This utility says how to fit items from a given directory into a
certain amount of space -- by default, a rule-of-thumb figure for
the amount of space on a blank CDR.

=head1 OPTIONS

Usage: C<cdfit B<[-I<number>]> B<[-tI<seconds>]>> B<[I<filespec>]>>

Examples:

  cdfit
  
  cdfit c:/data

  cdfit -670,000,000

  cdfit -670,000,000 ~/oggs

  cdfit -650,000,000 -t120

  cdfit -1,440,000 -t360 /user/mojojojo/journals /

Optional switch B<-I<number>> sets the size of the CD (or whatever)
that you want to fit items into.  Current default is 681,700,000
bytes.  You may use commas or underscores in this number.

Optional switch B<-t<seconds>> sets a time limit on how long this
program will try searching for a match.  When the time is up, the
program stops searching and reports the best solution found within
that time.  You may use commas or underscores in this number.  Note
that this number is in seconds: B<-t10> is ten seconds, not ten
minutes (which would be B<-t600>, of course).  This switch may
not be supported under MSWin.  

The parameter I<filespec> provides the path to the items that you
want to fit onto a CD.  Otherwise defaults to the first existing
item found from the list C<
    "c:/windows/desktop/to_burn",
    "c:/windows/desktop/mp3",
    "c:/windows/desktop/mp3s",
    "c:/windows/desktop/music",
    "."
> (the latter, current directory, is a guaranteed fallback).

Note that at time of writing, you can only provide look at one
directory -- i.e., you can't do C<cdfit mp3 mp3b>

=head1 CAVEATS

F<cdfit> doesn't take into account per-file or per-directory overhead
when imagining fitting things onto a CDR.  You can work around this by
just claiming that there's less space on a CDR than F<cdfit>'s default of
681,700,000 bytes.

F<cdfit> B<can> take B<exponentially> longer time when given more items
to fit.  (Specifically, each item B<can> make it take twice as long to
run: if it takes 3 seconds to consider 15 items, it I<might> take twice
as long (6s) to consider 16 items, twice as long again (12s) to consider
17 items.

My experience is that F<cdfit> runs best (i.e., in less than a minute on
a decent machine, I<not> taking exponential time with increased number
of elements) when you have fewer than 30 items, where the typical item
is larger than 1/10th the capacity of a CD.  Having lots of little items
(little relative to the size of the CD) will make this take quite a
long time.  When in doubt, you can always just abort the program.

=head2 Implementation Notes

This program has efficiency problems because this is a case of
the "Knapsack Problem", which is NP-complete.

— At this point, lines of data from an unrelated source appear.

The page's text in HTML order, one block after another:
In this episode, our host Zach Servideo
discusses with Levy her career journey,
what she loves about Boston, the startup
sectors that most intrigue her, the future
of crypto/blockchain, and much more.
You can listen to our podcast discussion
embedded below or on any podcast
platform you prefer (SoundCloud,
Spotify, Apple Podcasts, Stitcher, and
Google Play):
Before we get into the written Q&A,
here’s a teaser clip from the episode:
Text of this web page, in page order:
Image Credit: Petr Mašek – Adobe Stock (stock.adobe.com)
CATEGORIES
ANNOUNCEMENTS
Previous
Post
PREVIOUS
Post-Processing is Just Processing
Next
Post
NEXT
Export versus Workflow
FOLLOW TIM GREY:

F<cdfit>'s algorithm iterates over all possible solutions, but prunes
the search space when applicable.  I.e., when it's considering fitting
a 500M directory and a 300M directory and others into a 670M disk, it
doesn't bother iterating over all possible solutions that start with
having a 500M item and a 300M item, because it knows that none of those
are going to work.  So taking 2**N time is only a worst case --
bit it's one that we approach as we have many small items, the sum of
whose sizes is just over the capacity of the CD.

F<cdfit>'s algorithm specifically traps the case where all items given
will fit in the CD.  This avoids a complete (and pointless) scan of
the search space.

Mercifully, memory requirements don't increase much with the number
of items to fit.  We don't keep a list of all possible solutions in
memory -- we keep only the best one so far, and the current one being
considered.

=head1 BACKSTORY

As you can probably guess, I wrote this program because I had made
mp3 backups of a lot of CDs of mine, and I wanted to burn those
directories to CDRs, and I wanted to pack the CDRs as tightly as
possible.

=head1 COPYRIGHT AND DISCLAIMER

Copyright (c) 2002 Sean M. Burke. All rights reserved.

This library is free software; you can redistribute it and/or
modify it under the same terms as Perl itself.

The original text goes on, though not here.